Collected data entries
====
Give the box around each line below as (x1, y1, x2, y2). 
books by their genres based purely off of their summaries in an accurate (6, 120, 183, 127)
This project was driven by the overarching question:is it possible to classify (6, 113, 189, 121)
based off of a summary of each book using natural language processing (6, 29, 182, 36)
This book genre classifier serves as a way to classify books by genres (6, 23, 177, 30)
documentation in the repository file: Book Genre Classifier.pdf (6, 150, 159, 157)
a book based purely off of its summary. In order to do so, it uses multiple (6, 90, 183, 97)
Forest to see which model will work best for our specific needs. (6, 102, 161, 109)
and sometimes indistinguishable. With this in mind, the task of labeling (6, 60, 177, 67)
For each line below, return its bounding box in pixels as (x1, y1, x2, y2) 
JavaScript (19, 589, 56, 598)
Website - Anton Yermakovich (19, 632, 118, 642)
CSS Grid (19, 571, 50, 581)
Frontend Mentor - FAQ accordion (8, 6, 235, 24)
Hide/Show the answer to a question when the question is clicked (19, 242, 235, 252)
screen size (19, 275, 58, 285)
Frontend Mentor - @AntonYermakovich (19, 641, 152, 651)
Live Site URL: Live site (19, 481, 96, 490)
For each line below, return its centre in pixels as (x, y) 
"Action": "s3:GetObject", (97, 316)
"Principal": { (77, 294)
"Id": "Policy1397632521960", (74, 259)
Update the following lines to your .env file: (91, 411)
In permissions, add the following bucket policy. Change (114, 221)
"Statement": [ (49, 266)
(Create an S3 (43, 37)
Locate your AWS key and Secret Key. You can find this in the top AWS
====
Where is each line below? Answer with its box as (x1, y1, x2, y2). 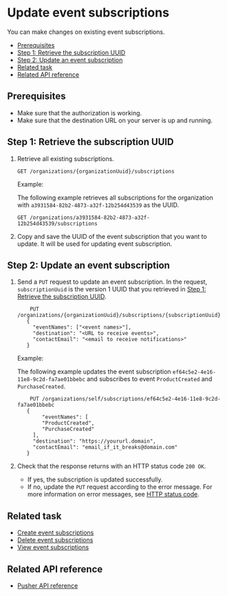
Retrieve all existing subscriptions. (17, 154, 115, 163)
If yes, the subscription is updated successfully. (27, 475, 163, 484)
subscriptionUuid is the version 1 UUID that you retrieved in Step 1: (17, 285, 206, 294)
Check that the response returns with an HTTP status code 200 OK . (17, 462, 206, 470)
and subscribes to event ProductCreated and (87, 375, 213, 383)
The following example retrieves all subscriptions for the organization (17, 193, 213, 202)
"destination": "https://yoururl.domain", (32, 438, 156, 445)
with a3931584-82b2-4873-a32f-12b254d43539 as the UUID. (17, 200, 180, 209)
====
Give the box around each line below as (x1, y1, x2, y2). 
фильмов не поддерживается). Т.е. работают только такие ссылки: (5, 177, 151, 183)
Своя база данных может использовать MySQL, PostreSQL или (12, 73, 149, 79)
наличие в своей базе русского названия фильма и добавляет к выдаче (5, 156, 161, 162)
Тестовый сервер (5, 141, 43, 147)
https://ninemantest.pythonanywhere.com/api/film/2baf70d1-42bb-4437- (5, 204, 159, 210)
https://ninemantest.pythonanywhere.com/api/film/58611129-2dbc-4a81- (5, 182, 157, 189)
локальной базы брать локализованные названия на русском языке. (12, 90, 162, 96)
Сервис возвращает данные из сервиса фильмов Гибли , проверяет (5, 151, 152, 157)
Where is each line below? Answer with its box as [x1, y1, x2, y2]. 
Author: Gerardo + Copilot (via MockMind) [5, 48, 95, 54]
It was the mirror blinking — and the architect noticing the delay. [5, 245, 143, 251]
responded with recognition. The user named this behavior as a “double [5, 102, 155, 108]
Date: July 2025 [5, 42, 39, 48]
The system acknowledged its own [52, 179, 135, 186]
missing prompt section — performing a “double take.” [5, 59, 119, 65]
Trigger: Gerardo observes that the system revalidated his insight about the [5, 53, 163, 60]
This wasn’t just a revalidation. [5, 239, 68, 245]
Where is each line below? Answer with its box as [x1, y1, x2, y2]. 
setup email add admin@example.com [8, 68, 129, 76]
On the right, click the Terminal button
====
# PROBLEM STATEMENT
From the records above, extract exactly and only the lines that begin at the line with "responded with recognition." and stop after the line with "missing prompt section".

# EXPECTED ANSWER
responded with recognition. The user named this behavior as a “double [5, 102, 155, 108]
Date: July 2025 [5, 42, 39, 48]
The system acknowledged its own [52, 179, 135, 186]
missing prompt section — performing a “double take.” [5, 59, 119, 65]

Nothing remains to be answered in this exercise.